A freshly converted notebook script usually has a few rough edges:

  • Cell markers (# In[1]:) if you used basic nbconvert without --no-prompt
  • Magic command wrappers (get_ipython() calls)
  • Hardcoded file paths that only work on your machine
  • Print statements and exploratory code that do not belong in production logic

For a production script or one going into a shared repository, it is worth spending fifteen to thirty minutes on cleanup: remove the markers, fix the magic commands, and extract repeated logic into functions. The conversion gives you the raw material — the cleanup turns it into maintainable code.

For a quick one-time use, the raw output works fine as-is.

Other Tools You Might Need

If you work with Jupyter notebooks regularly, these tools on AsliTools pair well with the IPYNB to Python converter:

  • IPYNB to PDF — export a notebook as a readable PDF report, outputs included
  • IPYNB to HTML — shareable HTML version of your notebook with all cell outputs rendered
  • IPYNB to Word — export notebook content as an editable Word document
  • TXT to PDF — convert plain text files to PDF quickly

Summary

Converting a Jupyter notebook to a Python script takes under a minute with the right method. Use the AsliTools IPYNB to Python tool if you want browser-based conversion with format options — no Jupyter install needed, no file uploads. Use nbconvert on the command line if you want batch processing or pipeline automation. Use VS Code's export if you already live in that editor.

Whichever method you pick, expect to spend a few minutes cleaning up magic commands and hardcoded paths before you use the script in production. The notebook gets you to a working first draft.
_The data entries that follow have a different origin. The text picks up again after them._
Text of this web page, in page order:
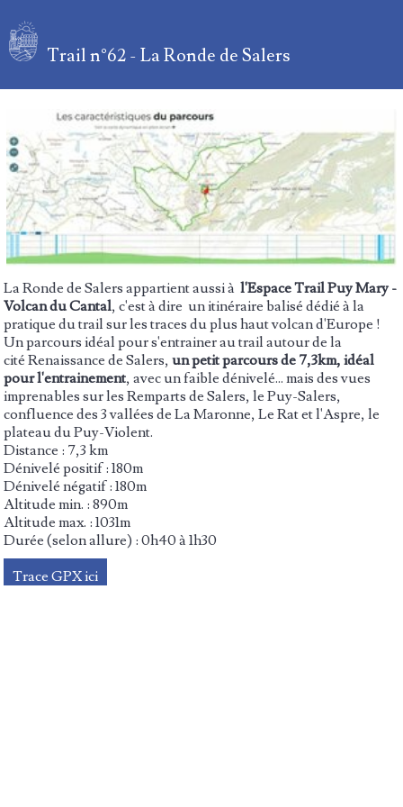
Trail n°62 - La Ronde de Salers
La Ronde de Salers appartient aussi àl'Espace Trail Puy Mary -
Volcan du Cantal, c'est à dire un itinéraire balisé dédié à la
pratique du trail sur les traces du plus haut volcan d'Europe !
Un parcours idéal pour s'entrainer au trail autour de la
cité Renaissance de Salers,un petit parcours de 7,3km, idéal
pour l'entrainement, avec un faible dénivelé... mais des vues
imprenables sur les Remparts de Salers, le Puy-Salers,
confluence des 3 vallées de La Maronne, Le Rat et l'Aspre, le
plateau du Puy-Violent.
Distance : 7,3 km
Dénivelé positif : 180m
Dénivelé négatif : 180m
Altitude min. : 890m
Altitude max. : 1031m
Durée (selon allure) : 0h40 à 1h30
Trace GPX ici
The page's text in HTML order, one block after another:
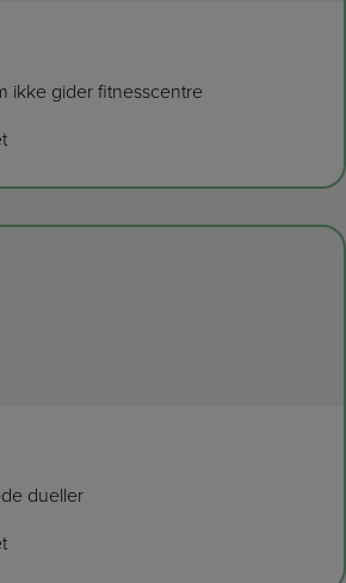
ikke gider fitnesscentre
dueller
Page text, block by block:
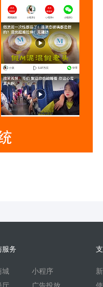
服务
城
小程序
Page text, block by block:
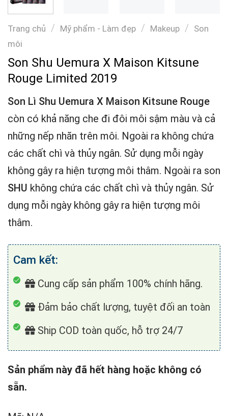
Trang chủ / Mỹ phẩm - Làm đẹp / Makeup / Son
môi
Son Shu Uemura X Maison Kitsune
Rouge Limited 2019
Son Lì Shu Uemura X Maison Kitsune Rouge
còn có khả năng che đi đôi môi sậm màu và cả
những nếp nhăn trên môi. Ngoài ra không chứa
các chất chì và thủy ngân. Sử dụng mỗi ngày
không gây ra hiện tượng môi thâm. Ngoài ra son
SHU không chứa các chất chì và thủy ngân. Sử
dụng mỗi ngày không gây ra hiện tượng môi
thâm.
Cam kết:
Cung cấp sản phẩm 100% chính hãng.
Đảm bảo chất lượng, tuyệt đối an toàn
Ship COD toàn quốc, hỗ trợ 24/7
Sản phẩm này đã hết hàng hoặc không có
sẵn.
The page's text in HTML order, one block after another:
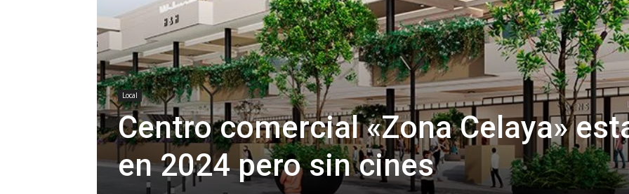
Local
Centro comercial «Zona Celaya»
en 2024 pero sin cines
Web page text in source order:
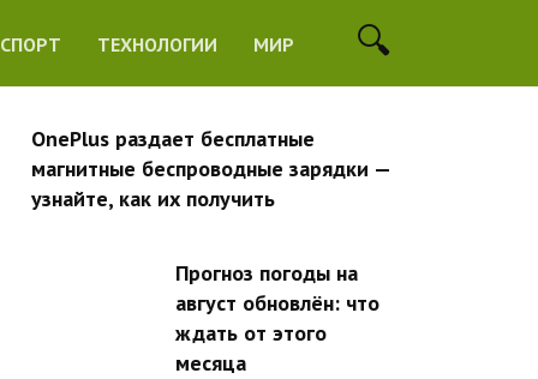
СПОРТ ТЕХНОЛОГИИ МИР
OnePlus раздает бесплатные
магнитные беспроводные зарядки —
узнайте, как их получить
Прогноз погоды на
август обновлён: что
ждать от этого
месяца
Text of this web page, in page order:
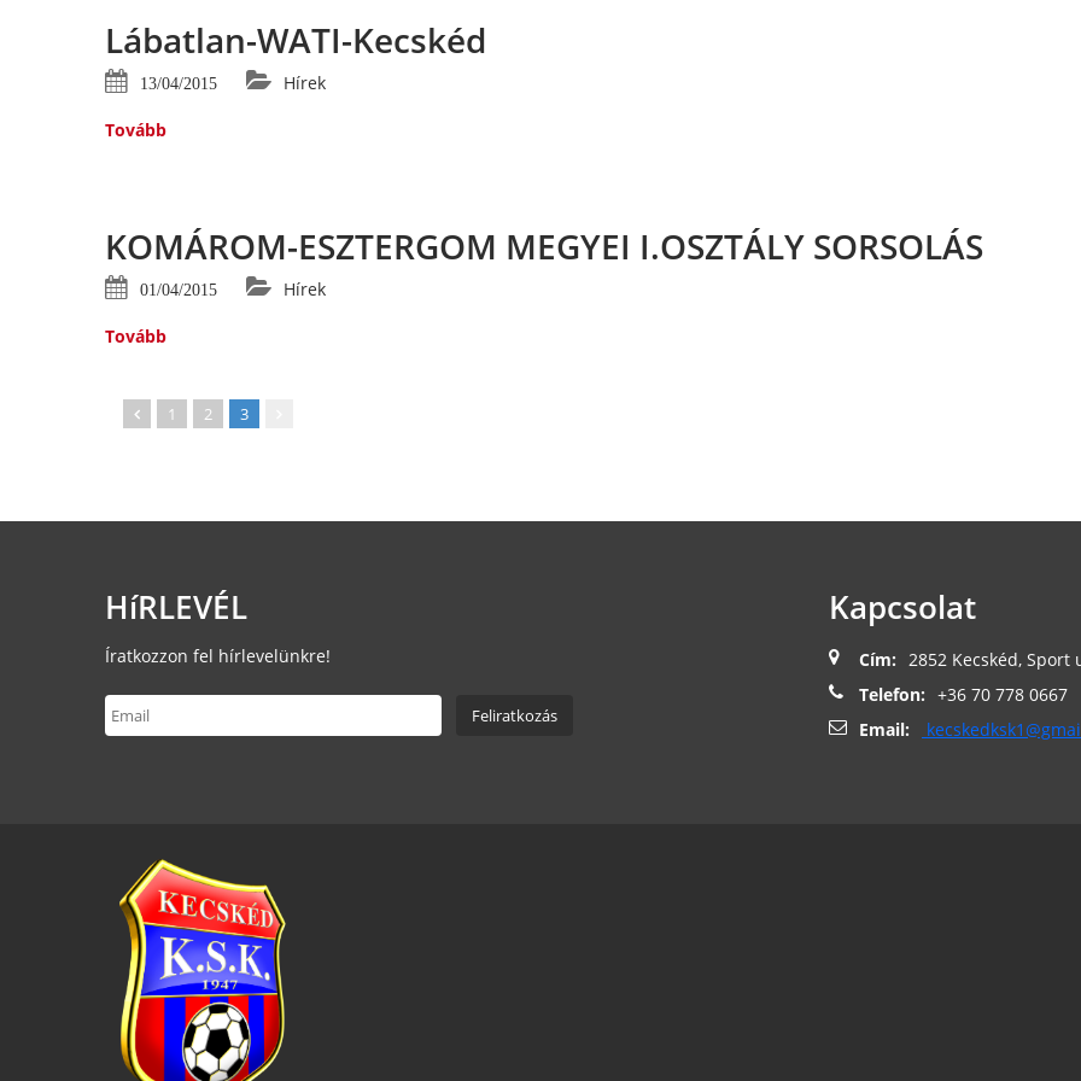
Lábatlan-WATI-Kecskéd
13/04/2015 Hírek
Tovább
KOMÁROM-ESZTERGOM MEGYEI I.OSZTÁLY SORSOLÁS
01/04/2015 Hírek
Tovább
1 2 3
HíRLEVÉL
Íratkozzon fel hírlevelünkre!
Kapcsolat
Cím: 2852 Kecskéd, Sport
Telefon: +36 70 778 0667
Email:

The cleanup turns it into something your team can actually ship.

Convert IPYNB to Python free →


Related tools on Asli Tools: IPYNB to PDF, IPYNB to HTML, IPYNB to Word, TXT to PDF, TXT to Word, and IPYNB to JSON.

Frequently asked questions about converting IPYNB to Python

Does the conversion keep my markdown notes?

Yes. Markdown cells from your notebook become # comment blocks in the Python script. Your documentation stays with the code.

Will charts and visualizations carry over?

The code that generates them does. The rendered output (the actual image) does not — it only exists at runtime. When you run the script, matplotlib, seaborn, or whatever library you use will generate the charts again.

Can I convert multiple notebooks at once?

Yes. The nbconvert command line handles batch conversion with *.ipynb. The AsliTools converter accepts up to 20 files per batch.

Is the online converter safe for private code?

The AsliTools converter processes files in your browser. Nothing gets uploaded to a server — the conversion runs client-side.

What is the difference between --to script and --to python in nbconvert?

They produce the same output. --to script is the current preferred syntax; --to python works in older versions of nbconvert.

Can I convert an IPYNB file without installing Jupyter?

Yes — use the free online converter at AsliTools. It requires no installation at all.

What happens to Jupyter magic commands after conversion?

Magic commands like %matplotlib inline are wrapped in get_ipython() calls. Search for get_ipython in the exported script and replace or remove those lines before running the file outside Jupyter.

What is the VS Code / Spyder cell boundary format?

The # %% marker tells VS Code and Spyder to treat each section as a separate cell. You can run them one at a time in the interactive window, just like a Jupyter notebook.